Calculate the color associated with an image by averaging the images when searching for this word
The Triposo travel belt is an implementation of an old idea of mine to give people a sense of direction by adding little buzzers to a belt that are connected to a device that knows about locations, in this case a smart phone. Every time you need to turn in a certain direction, the buzzer in that direction will go off and you can move around time without having to look at your phone.
Physical distances are not the same as psychological distances. Physical distances are easy enough to measure, but how do we go about measuring psychological distances? The Mapped Web does this by taking the chance that given a page contains the name of one country it will also contain the name of another country as a measure for psychological distance. The resulting images show us how close countries are to each other in psychological terms.
Vendian is an a-life simulation. Every creature runs a BASIC-like program and the program evolves. The best program wins. You can write your own programs or see evolution work.
Caerfai is a first attempt at simulating chemical reactions. The model is much too simple to be useful, but it gives some nice images and animations. Source is included and offers a nice starting point for similar endevours.
One of my better alife programs. Cambrium shows creatures crawling around the screen in search for food. The creatures are controled by a neural network and assembled out of parts.

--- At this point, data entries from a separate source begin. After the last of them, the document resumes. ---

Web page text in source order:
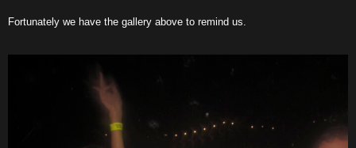
Fortunately we have the gallery above to remind us.
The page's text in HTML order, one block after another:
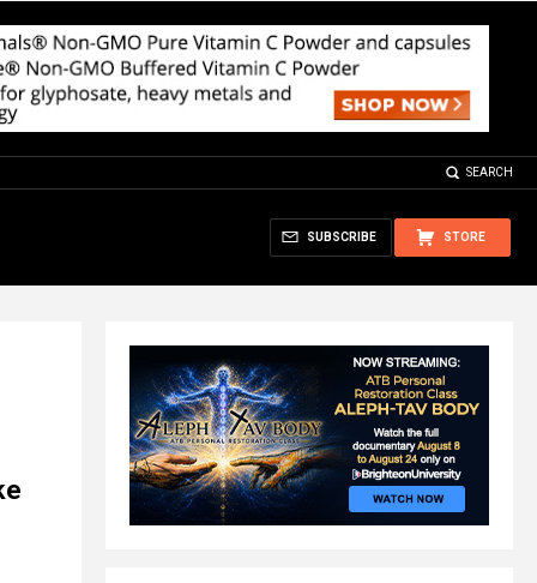
SEARCH
STORE
SUBSCRIBE
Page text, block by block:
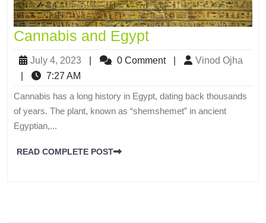
Cannabis and Egypt
July 4, 2023 0 Comment
Vinod Ojha
7:27 AM
Cannabis has a long history in Egypt, dating back thousands
of years. The plant, known as “shemshemet” in ancient
Egyptian,...
READ COMPLETE POST
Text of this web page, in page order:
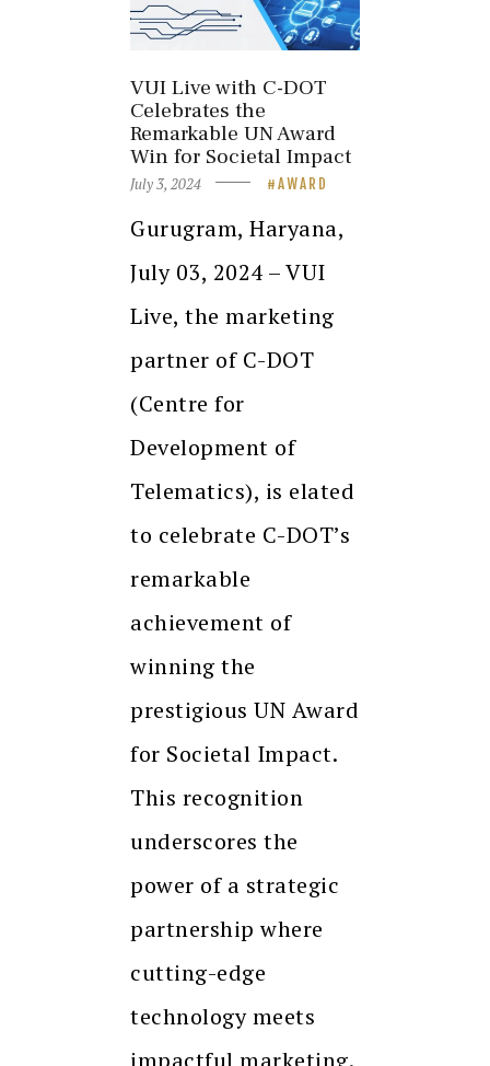
VUI Live with C-DOT
Celebrates the
Remarkable UN Award
Win for Societal Impact
July 3, 2024 AWARD
Gurugram, Haryana,
July 03, 2024 – VUI
Live, the marketing
partner of C-DOT
(Centre for
Development of
Telematics), is elated
to celebrate C-DOT’s
remarkable
achievement of
winning the
prestigious UN Award
for Societal Impact.
This recognition
underscores the
power of a strategic
partnership where
cutting-edge
technology meets
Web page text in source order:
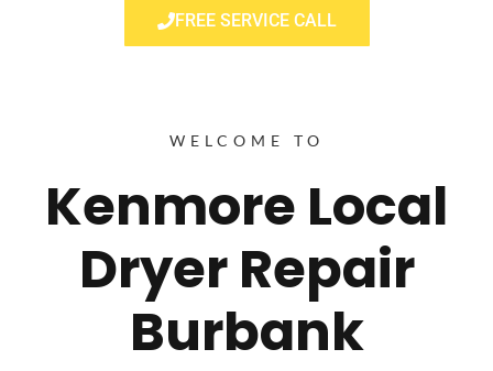
FREE SERVICE CALL
WELCOME TO
Kenmore Local
Dryer Repair
Burbank
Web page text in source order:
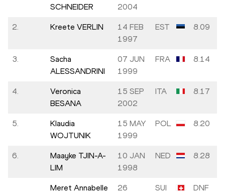
SCHNEIDER
2004
2. Kreete VERLIN
14 FEB
1997
EST 8.09
3.
Sacha
ALESSANDRINI
07 JUN
1999
FRA 8.14
4.
Veronica
BESANA
15 SEP
2002
ITA 8.17
5.
Klaudia
WOJTUNIK
15 MAY
1999
POL 8.20
6.
Maayke TJIN-A-
LIM
10 JAN
1998
NED 8.28
Meret Annabelle 26 SUI DNF
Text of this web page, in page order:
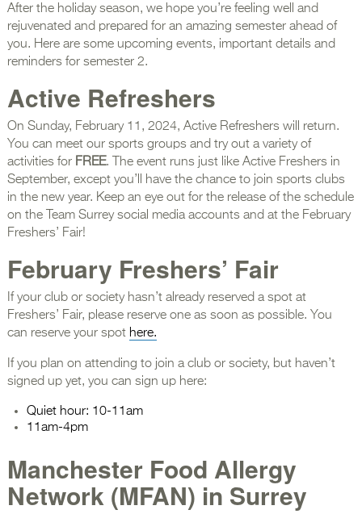
After the holiday season, we hope you’re feeling well and
rejuvenated and prepared for an amazing semester ahead of
you. Here are some upcoming events, important details and
reminders for semester 2.
Active Refreshers
On Sunday, February 11, 2024, Active Refreshers will return.
You can meet our sports groups and try out a variety of
activities for FREE. The event runs just like Active Freshers in
September, except you’ll have the chance to join sports clubs
in the new year. Keep an eye out for the release of the schedule
on the Team Surrey social media accounts and at the February
Freshers’ Fair!
February Freshers’ Fair
If your club or society hasn’t already reserved a spot at
Freshers’ Fair, please reserve one as soon as possible. You
can reserve your spot here.
If you plan on attending to join a club or society, but haven’t
signed up yet, you can sign up here:
Quiet hour: 10-11am
11am-4pm
Manchester Food Allergy
Network (MFAN) in Surrey
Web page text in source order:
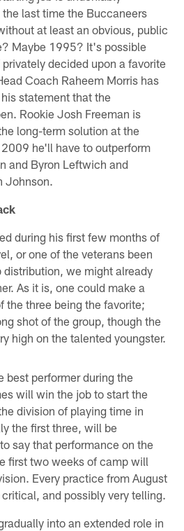
last time the Buccaneers
at least an obvious, public
Maybe 1995? It's possible
decided upon a favorite
Coach Raheem Morris has
statement that the
Rookie Josh Freeman is
long-term solution at the
he'll have to outperform
and Byron Leftwich and
Johnson.
during his first few months of
or one of the veterans been
distribution, we might already
As it is, one could make a
the three being the favorite;
shot of the group, though the
high on the talented youngster.
best performer during the
will win the job to start the
division of playing time in
the first three, will be
say that performance on the
first two weeks of camp will
Every practice from August
and possibly very telling.
into an extended role in
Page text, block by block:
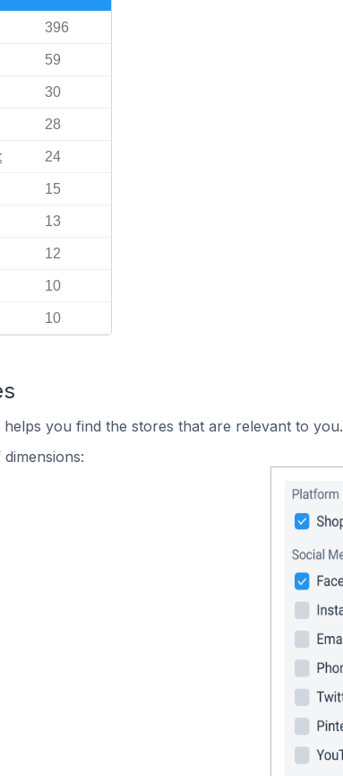
396
59
30
28
24
15
13
12
10
10
you find the stores that are relevant to you.
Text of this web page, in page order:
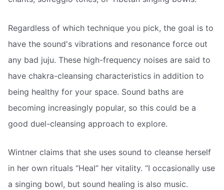
Regardless of which technique you pick, the goal is to
have the sound's vibrations and resonance force out
any bad juju. These high-frequency noises are said to
have chakra-cleansing characteristics in addition to
being healthy for your space. Sound baths are
becoming increasingly popular, so this could be a
good duel-cleansing approach to explore.
Wintner claims that she uses sound to cleanse herself
in her own rituals “Heal” her vitality. “I occasionally use
a singing bowl, but sound healing is also music.
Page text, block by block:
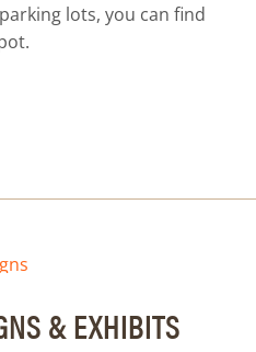
lots, you can find
& EXHIBITS
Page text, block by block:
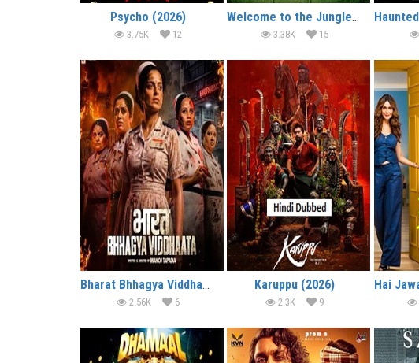
Psycho (2026)
3.75K 12
Welcome to the Jungle (2026)
3.38K 15
Bharat Bhhagya Viddhaata (2026)
2.56K 6
Karuppu (2026)
2.3K 9
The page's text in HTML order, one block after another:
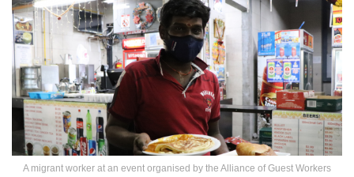
A migrant worker at an event organised by the Alliance of Guest Workers
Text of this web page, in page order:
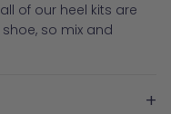
of our heel kits are
so mix and
+
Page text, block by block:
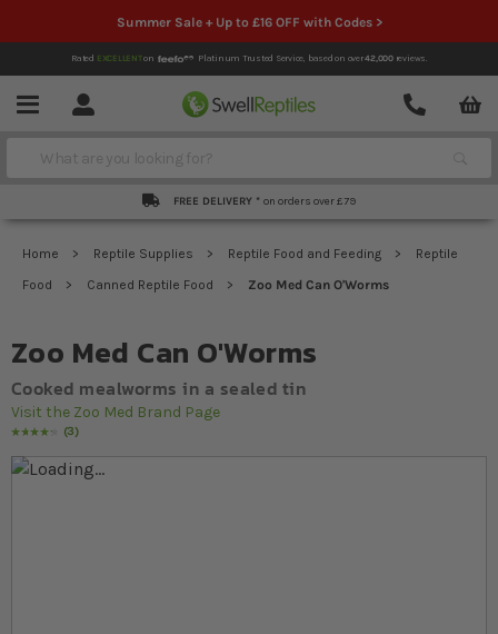
Summer Sale + Up to £16 OFF with Codes >
Rated EXCELLENTon Platinum Trusted Service, based on over42,000reviews.
Menu Account
Contact
Search
FREE DELIVERY * on orders over £79
Home Reptile Supplies Reptile Food and Feeding
Reptile
Food
Canned Reptile Food Zoo Med Can O'Worms
Zoo Med Can O'Worms
Cooked mealworms in a sealed tin
Visit the Zoo Med Brand Page
Rating:
87
% of100
3
Skip to the end of the images gallery
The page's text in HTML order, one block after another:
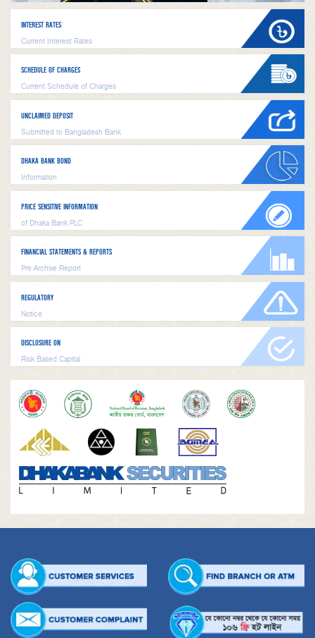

Ever wondered what Google would say if it could talk? Wonder no more. Enter three or four words and Google will finish your thoughts by searching for what comes next after these words. [Broken]
Reimplementation of an old idea to show the impact of sealevel on the population. Combines population density. with an elevation map to show how many people are at risk given a certain amount of sealevel rise.
Land Geist is a combination of Googles Zeit Geist, Google Mind Share and Visited Countries. For keywords like 'war', 'poverty', 'party', this project shows which country (names) have the highest relative scores (google shares). [Broken]
Eddie lets you manage your music on your computer by voice commands. Source in Delphi and Python included.
There is a monkey hitting a typewriter at random. He is only hitting letters and that the chance for each letter to get hit is equal. Do you have to wait on average longer, the same or shorter before the monkey will have typed 'abracadabra' or 'abcdefghijk' (i.e. a string with an equal amount of characters)? Let's find out.